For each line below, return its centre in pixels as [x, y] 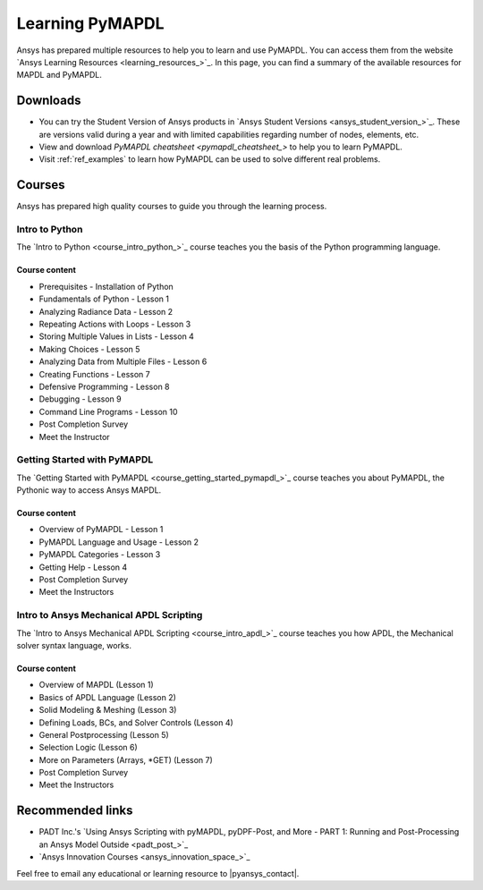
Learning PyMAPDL [90, 23]
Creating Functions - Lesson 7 [95, 374]
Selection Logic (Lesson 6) [88, 748]
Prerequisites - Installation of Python [106, 286]
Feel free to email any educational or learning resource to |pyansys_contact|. [158, 873]
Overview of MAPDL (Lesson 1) [96, 685]
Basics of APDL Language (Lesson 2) [107, 697]
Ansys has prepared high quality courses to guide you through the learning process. [172, 207]
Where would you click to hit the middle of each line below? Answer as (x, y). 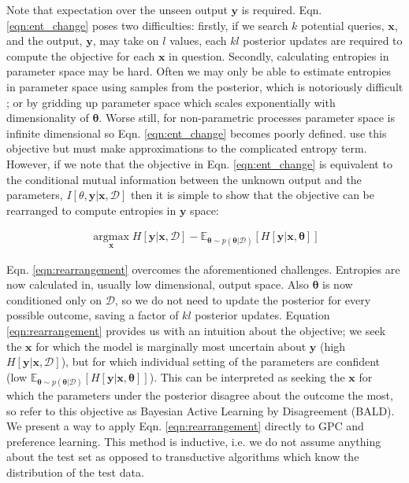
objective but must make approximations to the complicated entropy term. (187, 148)
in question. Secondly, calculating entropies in (279, 55)
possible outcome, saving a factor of (93, 315)
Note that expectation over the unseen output (117, 9)
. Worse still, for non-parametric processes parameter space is (247, 118)
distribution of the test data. (75, 472)
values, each (198, 41)
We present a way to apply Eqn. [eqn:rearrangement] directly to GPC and (185, 426)
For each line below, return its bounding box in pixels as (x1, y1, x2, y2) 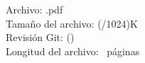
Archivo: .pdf (6, 2, 63, 16)
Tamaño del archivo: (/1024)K (6, 16, 138, 30)
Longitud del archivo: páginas (6, 43, 140, 58)
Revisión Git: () (6, 30, 75, 45)
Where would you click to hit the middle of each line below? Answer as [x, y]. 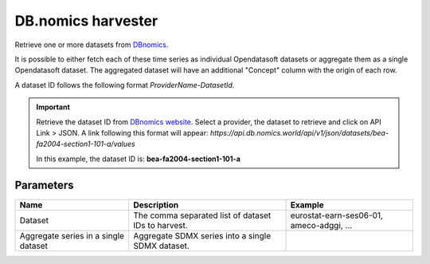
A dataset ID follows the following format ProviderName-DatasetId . [125, 85]
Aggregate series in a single [72, 235]
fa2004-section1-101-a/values [86, 144]
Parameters [44, 185]
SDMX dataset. [162, 246]
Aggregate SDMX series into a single [202, 235]
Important [53, 107]
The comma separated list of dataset [202, 215]

● ● ●

Action item: Give the number of lines in the data above that include the word "single", with no other words.

Answer below: 2